Au terme d’un processus de négociations à rebondissements, un « accord définitif » a été signé entre Boizel Chanoine Champagne (BCC) et les actionnaires de Lanson International selon un communiqué de BCC : « l’acquisition de 99,9% » du capital de Lanson, « moyennant un prix de 122,7 millions d’euros ». La transaction devrait être financée par un endettement bancaire ainsi qu’une recapitalisation de BCC – société cotée au second marché. Si l’opération reste encore soumise à l’approbation des autorités de la concurrence, le comité d’entreprise de Lanson International a ouvert la voie au processus de rachat en formulant un « avis motivé » au cours du comité central d’entreprise du 19 janvier dernier. Les élus ont pu constater que ni le démantèlement de Lanson, ni aucun plan social ne semble être à l’ordre du jour.

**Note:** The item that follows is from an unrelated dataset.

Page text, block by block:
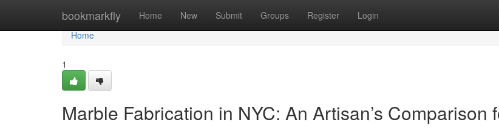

La messe est dite. Lanson International change de mains : Boizel Chanoine Champagne (BCC) a conclu un « accord définitif » avec les actionnaires du groupe. Le nouveau propriétaire de la prestigieuse maison de Champagne annonce dans un communiqué « l’acquisition de 99,9 % » du capital « moyennant un prix de 122,7 millions d’euros ». Un dénouement attendu, qui met un terme à plus de six mois de suspens et de longues négociations riches en rebondissements Cf. Agra alimentation n°1911 du 5 janvier 2005, p.18. Pour avaler le bœuf Lanson (220 millions d’euros de chiffre d’affaires), la grenouille BCC (91,24 millions d’euros de chiffre d’affaires) va inévitablement avoir recours à l’endettement, appuyée par un pool bancaire qui réunit le Crédit agricole du Nord-Est et le Crédit lyonnais. Pour financer cette transaction, « l’émission d’obligations remboursables en actions (ORA) souscrites par le groupe Caisse d’épargne » est également prévue, précise le communiqué. Une augmentation de capital à hauteur de 23 millions d’euros qui devra être entérinée le 30 janvier prochain par une assemblée générale des actionnaires de BCC, maison de champagne cotée au second marché.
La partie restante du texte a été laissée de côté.